→ ABOUT THIS TASK: Although pictures appear in the entries below, leave them out and print exactly the lines from the first line through the line containing "Wage Fund × 0.1% × Industry Risk Coefficient".

═════ DATA FOR ANALYSIS

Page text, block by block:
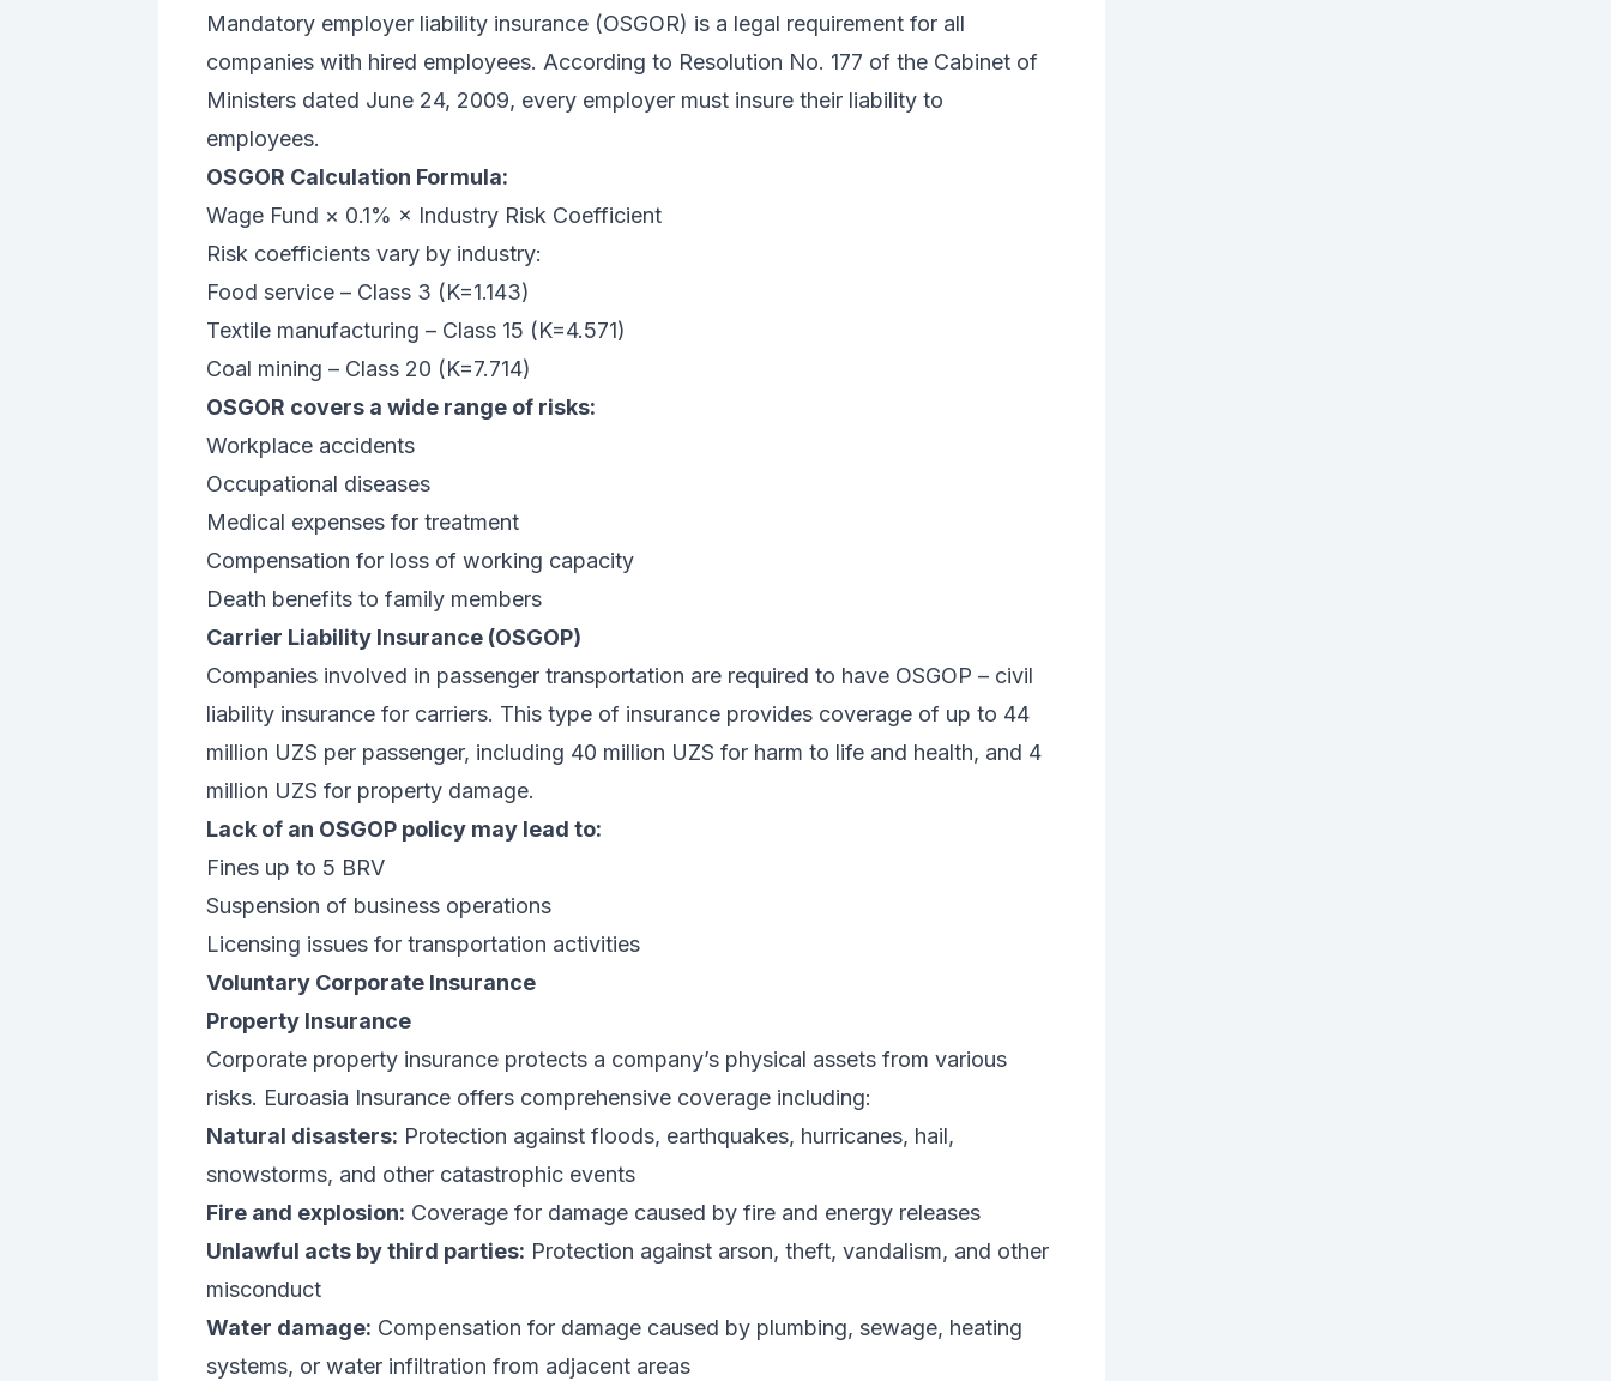
Mandatory employer liability insurance (OSGOR) is a legal requirement for all
companies with hired employees. According to Resolution No. 177 of the Cabinet of
Ministers dated June 24, 2009, every employer must insure their liability to
employees.
OSGOR Calculation Formula:
Wage Fund × 0.1% × Industry Risk Coefficient
Risk coefficients vary by industry:
Food service – Class 3 (K=1.143)
Textile manufacturing – Class 15 (K=4.571)
Coal mining – Class 20 (K=7.714)
OSGOR covers a wide range of risks:
Workplace accidents
Occupational diseases
Medical expenses for treatment
Compensation for loss of working capacity
Death benefits to family members
Carrier Liability Insurance (OSGOP)
Companies involved in passenger transportation are required to have OSGOP – civil
liability insurance for carriers. This type of insurance provides coverage of up to 44
million UZS per passenger, including 40 million UZS for harm to life and health, and 4
million UZS for property damage.
Lack of an OSGOP policy may lead to:
Fines up to 5 BRV
Suspension of business operations
Licensing issues for transportation activities
Voluntary Corporate Insurance
Property Insurance
Corporate property insurance protects a company’s physical assets from various
risks. Euroasia Insurance offers comprehensive coverage including:
Natural disasters: Protection against floods, earthquakes, hurricanes, hail,
snowstorms, and other catastrophic events
Fire and explosion: Coverage for damage caused by fire and energy releases
Unlawful acts by third parties: Protection against arson, theft, vandalism, and other
misconduct
Water damage: Compensation for damage caused by plumbing, sewage, heating
systems, or water infiltration from adjacent areas
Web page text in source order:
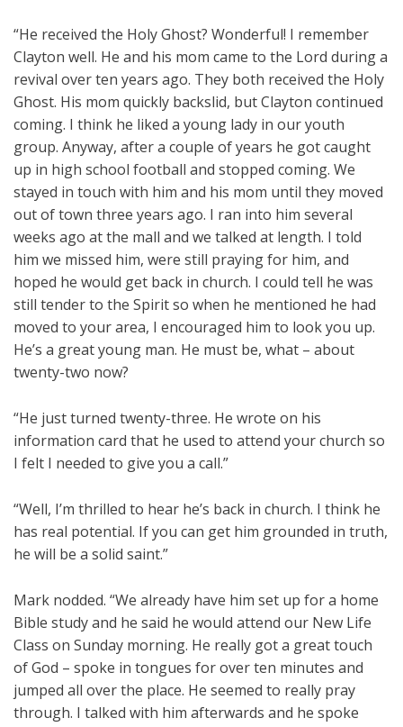
“He received the Holy Ghost? Wonderful! I remember
Clayton well. He and his mom came to the Lord during a
revival over ten years ago. They both received the Holy
Ghost. His mom quickly backslid, but Clayton continued
coming. I think he liked a young lady in our youth
group. Anyway, after a couple of years he got caught
up in high school football and stopped coming. We
stayed in touch with him and his mom until they moved
out of town three years ago. I ran into him several
weeks ago at the mall and we talked at length. I told
him we missed him, were still praying for him, and
hoped he would get back in church. I could tell he was
still tender to the Spirit so when he mentioned he had
moved to your area, I encouraged him to look you up.
He’s a great young man. He must be, what – about
twenty-two now?
“He just turned twenty-three. He wrote on his
information card that he used to attend your church so
I felt I needed to give you a call.”
“Well, I’m thrilled to hear he’s back in church. I think he
has real potential. If you can get him grounded in truth,
he will be a solid saint.”
Mark nodded. “We already have him set up for a home
Bible study and he said he would attend our New Life
Class on Sunday morning. He really got a great touch
of God – spoke in tongues for over ten minutes and
jumped all over the place. He seemed to really pray
through. I talked with him afterwards and he spoke
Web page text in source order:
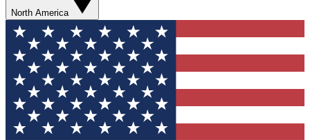
North America
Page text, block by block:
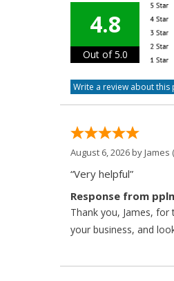
4.8
Out of 5.0
August 6, 2026 byJames
“Very helpful”
Response from
Thank you, James,
your business, and
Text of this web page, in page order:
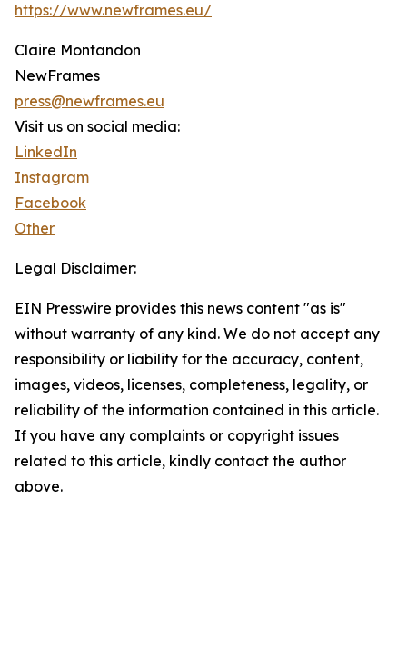
https://www.newframes.eu/
Claire Montandon
NewFrames
press@newframes.eu
Visit us on social media:
LinkedIn
Instagram
Facebook
Other
Legal Disclaimer:
EIN Presswire provides this news content "as is"
without warranty of any kind. We do not accept any
responsibility or liability for the accuracy, content,
images, videos, licenses, completeness, legality, or
reliability of the information contained in this article.
If you have any complaints or copyright issues
related to this article, kindly contact the author
above.
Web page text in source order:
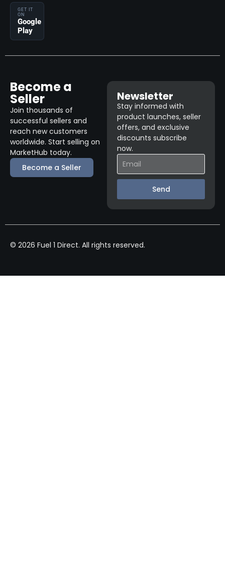
GET IT
ON
Google
Play
Become a
Seller
Join thousands of
successful sellers and
reach new customers
worldwide. Start selling on
MarketHub today.
Become a Seller
Newsletter
Stay informed with
product launches, seller
offers, and exclusive
discounts subscribe
now.
Send
© 2026 Fuel 1 Direct. All rights reserved.
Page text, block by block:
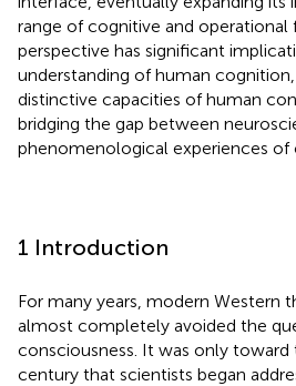
range of cognitive and operational
perspective has significant
understanding of human
distinctive capacities of human
bridging the gap between
phenomenological experiences of
1 Introduction
For many years, modern Western
almost completely avoided the
consciousness. It was only
century that scientists began
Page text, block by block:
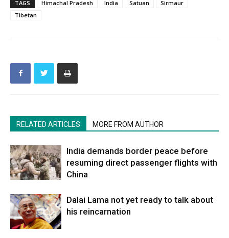
TAGS Himachal Pradesh India Satuan
Sirmaur
Tibetan
RELATED ARTICLES MORE FROM AUTHOR
India demands border peace before
resuming direct passenger flights with
China
Dalai Lama not yet ready to talk about
his reincarnation
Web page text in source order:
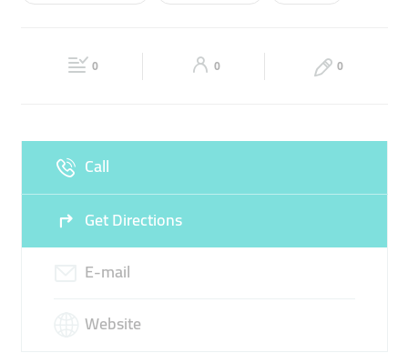
09:00 - 21:00 09:00 - 21:00
BODY SCRUB
0 0 0
Call
Get Directions
E-mail
Website
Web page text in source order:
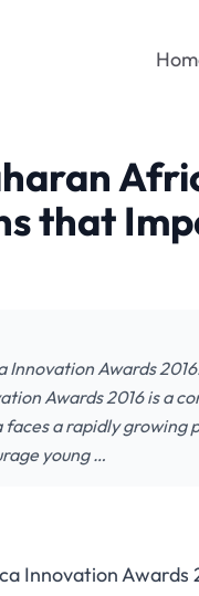
that
Innovation Awards
Awards 2016 is a
a rapidly growing
young …
Innovation
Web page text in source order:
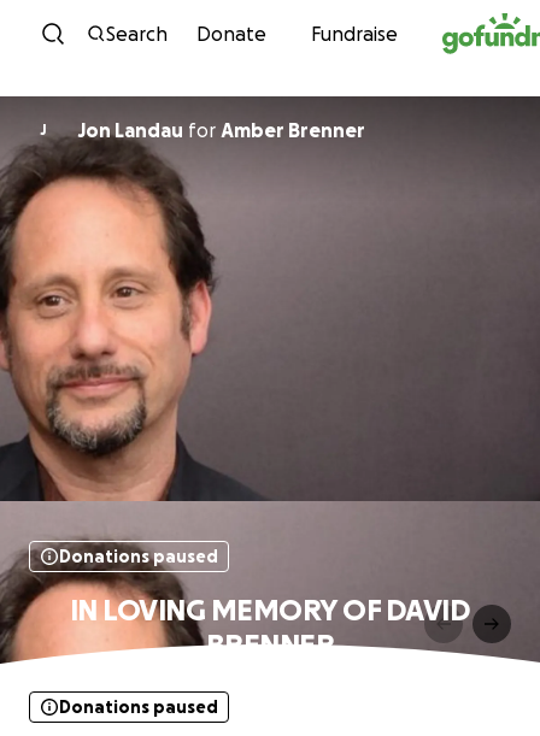
Skip to content
Search Donate Fundraise
J Jon Landau for Amber Brenner
Donations paused
IN LOVING MEMORY OF DAVID
BRENNER
Donations paused
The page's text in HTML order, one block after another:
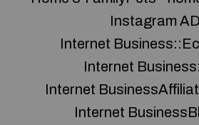
Instagram
Internet
Internet
Internet
Internet
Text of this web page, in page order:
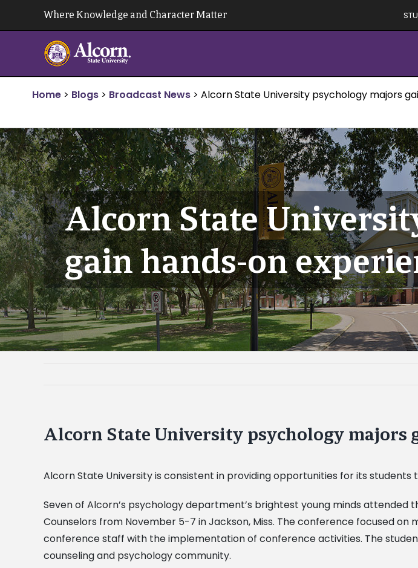
Where Knowledge and Character Matter
Home > Blogs > Broadcast News > Alcorn State University psychology majors
Alcorn State
gain hands-on
Alcorn State University psychology majors
Alcorn State University is consistent in providing opportunities for its
Seven of Alcorn’s psychology department’s brightest young minds attended
Counselors from November 5-7 in Jackson, Miss. The conference focused
conference staff with the implementation of conference activities. The
counseling and psychology community.
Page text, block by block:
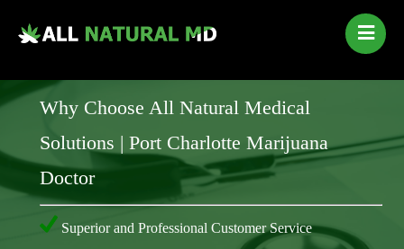
Our Services
Qualifying Conditions
Medical Marijuana History
Contact Us
New Patients
Why Choose All Natural Medical
Solutions | Port Charlotte Marijuana
Doctor
Superior and Professional Customer Service
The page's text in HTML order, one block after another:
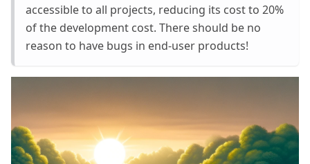
accessible to all projects, reducing its cost to 20%
of the development cost. There should be no
reason to have bugs in end-user products!
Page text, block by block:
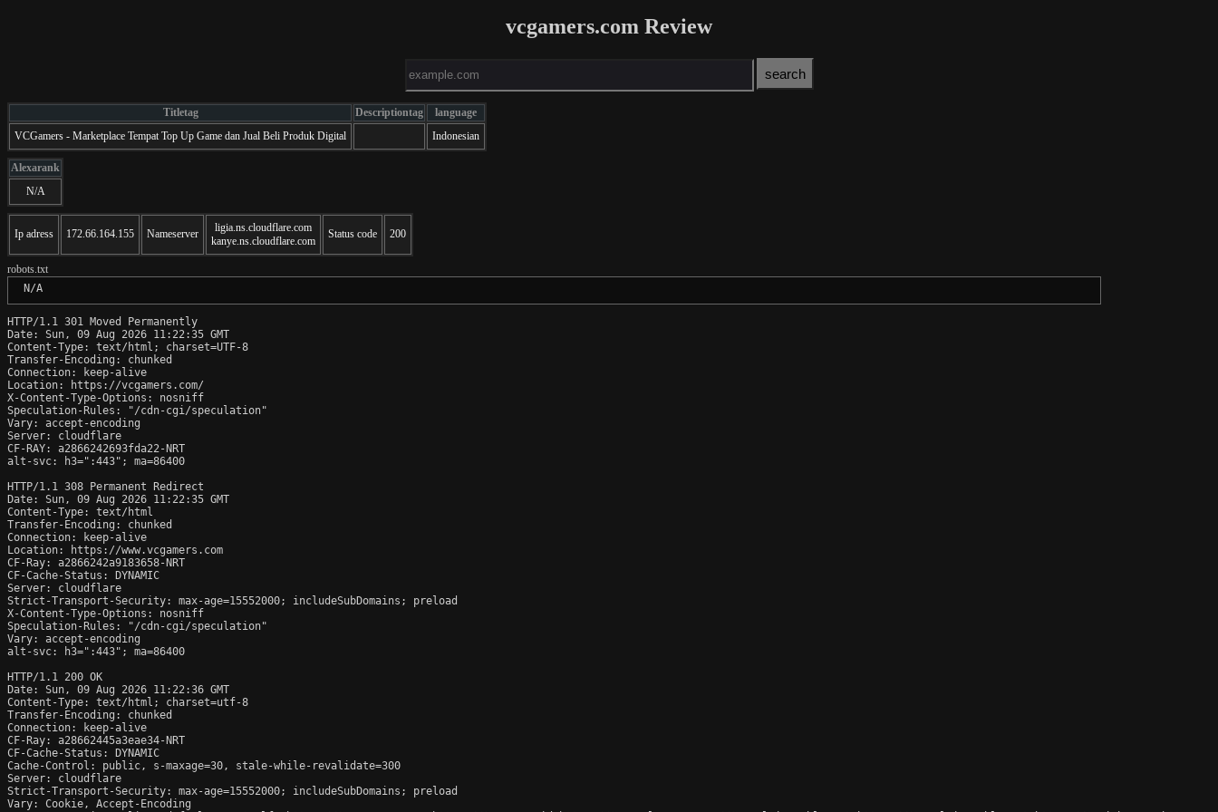
vcgamers.com Review
Titletag Descriptiontag
language
VCGamers - Marketplace Tempat Top Up Game dan Jual Beli Produk Digital
Indonesian
Alexarank
N/A
Ip adress 172.66.164.155 Nameserver
ligia.ns.cloudflare.com
kanye.ns.cloudflare.com
Status code 200
robots.txt
N/A
HTTP/1.1 301 Moved Permanently
Date: Sun, 09 Aug 2026 11:22:35 GMT
Content-Type: text/html; charset=UTF-8
Transfer-Encoding: chunked
Connection: keep-alive
Location: https://vcgamers.com/
X-Content-Type-Options: nosniff
Speculation-Rules: "/cdn-cgi/speculation"
Vary: accept-encoding
Server: cloudflare
CF-RAY: a2866242693fda22-NRT
alt-svc: h3=":443"; ma=86400
HTTP/1.1 308 Permanent Redirect
Date: Sun, 09 Aug 2026 11:22:35 GMT
Content-Type: text/html
Transfer-Encoding: chunked
Connection: keep-alive
Location: https://www.vcgamers.com
CF-Ray: a2866242a9183658-NRT
CF-Cache-Status: DYNAMIC
Server: cloudflare
Strict-Transport-Security: max-age=15552000; includeSubDomains; preload
X-Content-Type-Options: nosniff
Speculation-Rules: "/cdn-cgi/speculation"
Vary: accept-encoding
alt-svc: h3=":443"; ma=86400
HTTP/1.1 200 OK
Date: Sun, 09 Aug 2026 11:22:36 GMT
Content-Type: text/html; charset=utf-8
Transfer-Encoding: chunked
Connection: keep-alive
CF-Ray: a28662445a3eae34-NRT
CF-Cache-Status: DYNAMIC
Cache-Control: public, s-maxage=30, stale-while-revalidate=300
Server: cloudflare
Strict-Transport-Security: max-age=15552000; includeSubDomains; preload
Vary: Cookie, Accept-Encoding

══════════

→ YOUR SOLUTION:
Page text, block by block:
Mandatory employer liability insurance (OSGOR) is a legal requirement for all
companies with hired employees. According to Resolution No. 177 of the Cabinet of
Ministers dated June 24, 2009, every employer must insure their liability to
employees.
OSGOR Calculation Formula:
Wage Fund × 0.1% × Industry Risk Coefficient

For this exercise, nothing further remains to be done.